# THE PROBLEM
Return the data below exactly, but only from the line containing "comprehensive safety net" through the line containing "upgrading to Platinum", with both of those lines included.
○ ○ ○ ○ ○
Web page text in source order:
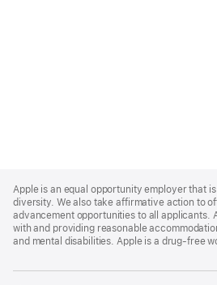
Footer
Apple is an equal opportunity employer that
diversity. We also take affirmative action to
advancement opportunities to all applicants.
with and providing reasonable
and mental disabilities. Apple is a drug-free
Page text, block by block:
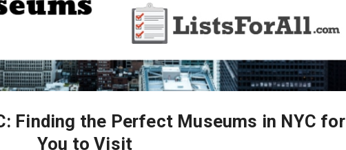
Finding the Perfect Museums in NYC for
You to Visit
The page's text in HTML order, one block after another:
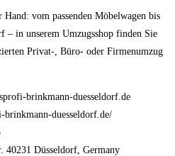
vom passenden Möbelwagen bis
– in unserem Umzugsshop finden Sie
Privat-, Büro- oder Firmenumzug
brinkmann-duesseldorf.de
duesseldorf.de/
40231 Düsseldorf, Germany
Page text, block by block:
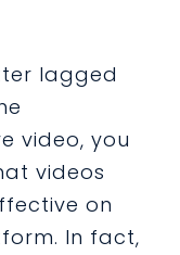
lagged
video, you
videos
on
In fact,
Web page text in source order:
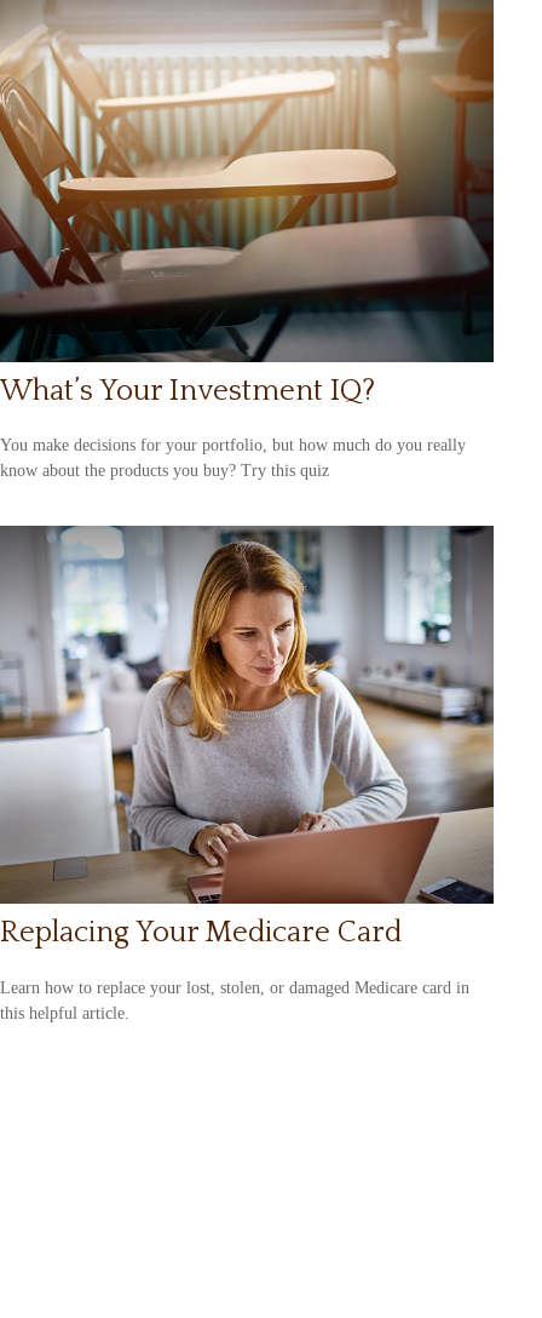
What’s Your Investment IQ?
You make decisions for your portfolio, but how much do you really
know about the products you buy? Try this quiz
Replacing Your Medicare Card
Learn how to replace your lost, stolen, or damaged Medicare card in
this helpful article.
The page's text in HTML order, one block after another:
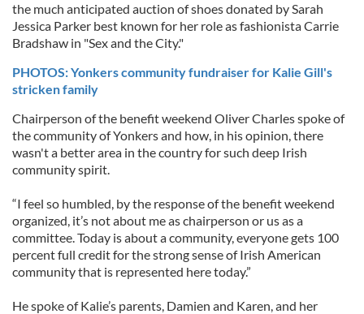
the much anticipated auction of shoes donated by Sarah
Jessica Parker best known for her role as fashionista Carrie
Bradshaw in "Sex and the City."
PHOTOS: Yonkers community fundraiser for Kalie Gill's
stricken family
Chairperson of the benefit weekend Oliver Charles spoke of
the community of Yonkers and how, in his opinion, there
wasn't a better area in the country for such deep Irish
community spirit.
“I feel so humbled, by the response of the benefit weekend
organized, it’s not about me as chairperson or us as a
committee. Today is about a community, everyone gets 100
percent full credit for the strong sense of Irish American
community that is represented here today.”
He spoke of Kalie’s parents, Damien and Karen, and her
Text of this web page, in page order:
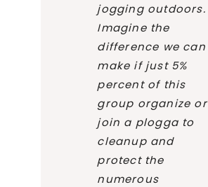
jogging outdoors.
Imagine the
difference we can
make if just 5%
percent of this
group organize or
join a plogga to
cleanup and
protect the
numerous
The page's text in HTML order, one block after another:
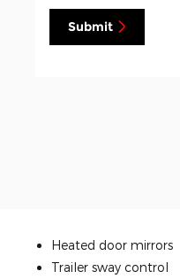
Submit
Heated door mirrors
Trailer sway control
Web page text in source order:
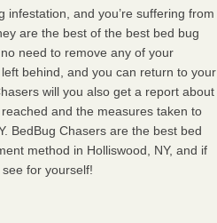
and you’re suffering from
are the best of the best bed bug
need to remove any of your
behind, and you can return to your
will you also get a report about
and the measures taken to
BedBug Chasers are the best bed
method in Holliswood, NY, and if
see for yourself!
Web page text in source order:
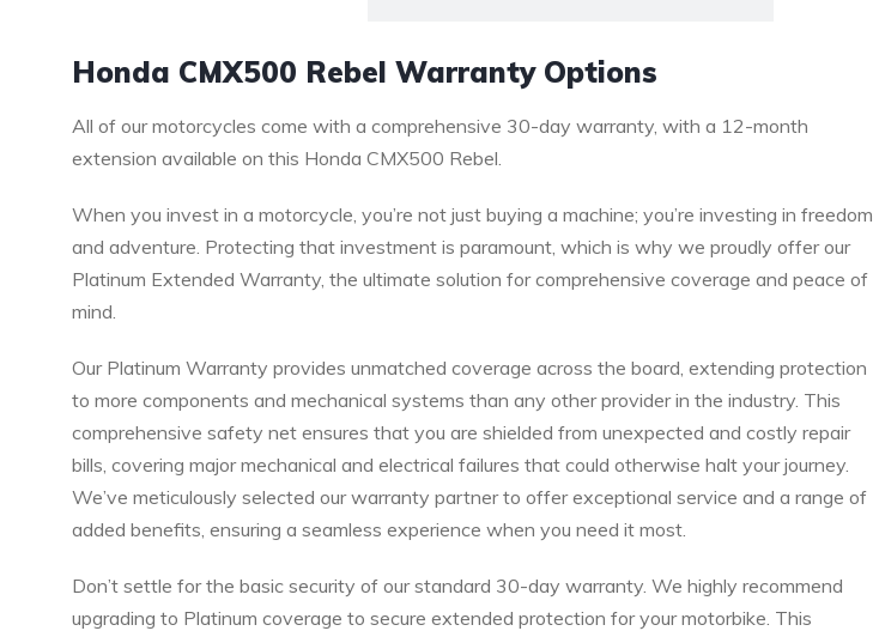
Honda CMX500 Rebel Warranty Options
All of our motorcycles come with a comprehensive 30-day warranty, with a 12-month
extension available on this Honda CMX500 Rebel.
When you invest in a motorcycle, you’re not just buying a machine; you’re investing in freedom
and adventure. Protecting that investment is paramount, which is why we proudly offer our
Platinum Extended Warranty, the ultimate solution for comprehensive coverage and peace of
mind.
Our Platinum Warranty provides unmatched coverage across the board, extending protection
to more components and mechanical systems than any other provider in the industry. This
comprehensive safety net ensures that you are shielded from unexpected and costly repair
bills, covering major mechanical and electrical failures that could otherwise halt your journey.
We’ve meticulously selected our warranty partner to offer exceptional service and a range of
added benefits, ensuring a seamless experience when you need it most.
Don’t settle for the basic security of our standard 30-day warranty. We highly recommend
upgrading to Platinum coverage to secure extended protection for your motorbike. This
○ ○ ○ ○ ○
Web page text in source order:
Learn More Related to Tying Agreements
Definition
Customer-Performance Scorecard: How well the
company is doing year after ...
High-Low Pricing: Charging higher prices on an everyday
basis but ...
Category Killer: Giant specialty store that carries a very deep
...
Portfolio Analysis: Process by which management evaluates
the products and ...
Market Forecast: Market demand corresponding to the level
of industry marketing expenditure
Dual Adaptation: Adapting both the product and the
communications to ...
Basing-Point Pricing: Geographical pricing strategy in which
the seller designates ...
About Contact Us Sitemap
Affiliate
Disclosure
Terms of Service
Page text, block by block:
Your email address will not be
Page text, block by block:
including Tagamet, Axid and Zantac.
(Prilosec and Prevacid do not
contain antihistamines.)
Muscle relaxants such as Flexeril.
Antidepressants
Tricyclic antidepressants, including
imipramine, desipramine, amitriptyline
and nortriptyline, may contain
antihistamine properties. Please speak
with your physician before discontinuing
○ ○ ○ ○ ○
# RESULT FOR THIS EXERCISE
comprehensive safety net ensures that you are shielded from unexpected and costly repair
bills, covering major mechanical and electrical failures that could otherwise halt your journey.
We’ve meticulously selected our warranty partner to offer exceptional service and a range of
added benefits, ensuring a seamless experience when you need it most.
Don’t settle for the basic security of our standard 30-day warranty. We highly recommend
upgrading to Platinum coverage to secure extended protection for your motorbike. This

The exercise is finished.